> [Task prompt]: Beginning with the line that contains "Construction Bookkeeping (36)", transcribe every line down to the end of the entries, exactly, and no other lines.

[Excerpts from a dataset]
--------------------

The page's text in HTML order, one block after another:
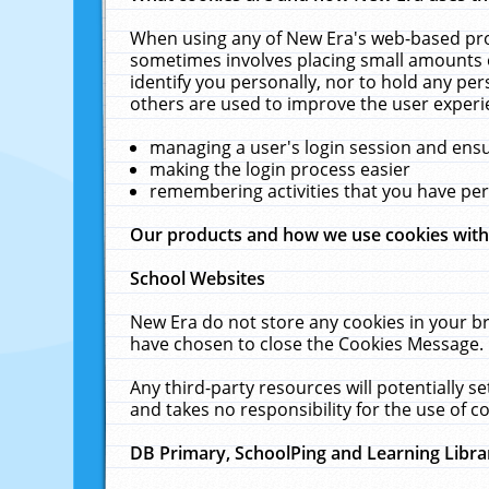
When using any of New Era's web-based
sometimes involves placing small
identify you personally, nor to hold any
others are used to improve the user
managing a user's login session and
making the login process easier
remembering activities that you have
Our products and how we use cookies
School Websites
New Era do not store any cookies in your
have chosen to close the Cookies Message.
Any third-party resources will potentially
and takes no responsibility for the use of
DB Primary, SchoolPing and Learning
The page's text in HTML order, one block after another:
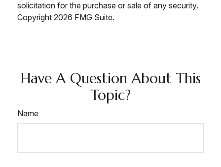
solicitation for the purchase or sale of any security.
Copyright 2026 FMG Suite.
Have A Question About This
Topic?
Name
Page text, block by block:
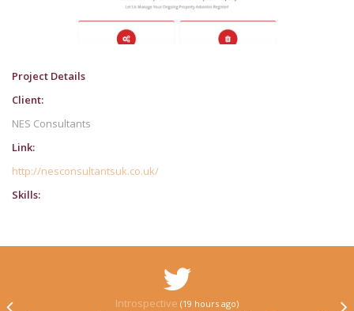
Project Details
Client:
NES Consultants
Link:
http://nesconsultantsuk.co.uk/
Skills:
Introspective (19 hours ago)
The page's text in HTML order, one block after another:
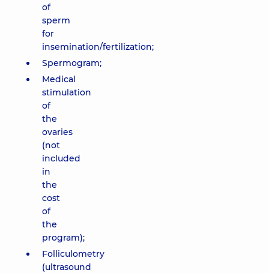
of
sperm
for
insemination/fertilization;
Spermogram;
Medical
stimulation
of
the
ovaries
(not
included
in
the
cost
of
the
program);
Folliculometry
(ultrasound
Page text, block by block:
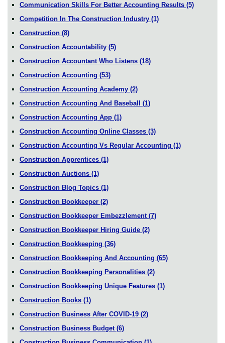
Communication Skills For Better Accounting Results (5)
Competition In The Construction Industry (1)
Construction (8)
Construction Accountability (5)
Construction Accountant Who Listens (18)
Construction Accounting (53)
Construction Accounting Academy (2)
Construction Accounting And Baseball (1)
Construction Accounting App (1)
Construction Accounting Online Classes (3)
Construction Accounting Vs Regular Accounting (1)
Construction Apprentices (1)
Construction Auctions (1)
Construction Blog Topics (1)
Construction Bookkeeper (2)
Construction Bookkeeper Embezzlement (7)
Construction Bookkeeper Hiring Guide (2)
Construction Bookkeeping (36)
Construction Bookkeeping And Accounting (65)
Construction Bookkeeping Personalities (2)
Construction Bookkeeping Unique Features (1)
Construction Books (1)
Construction Business After COVID-19 (2)
Construction Business Budget (6)

--------------------

> [Finished exercise]:
Construction Bookkeeping (36)
Construction Bookkeeping And Accounting (65)
Construction Bookkeeping Personalities (2)
Construction Bookkeeping Unique Features (1)
Construction Books (1)
Construction Business After COVID-19 (2)
Construction Business Budget (6)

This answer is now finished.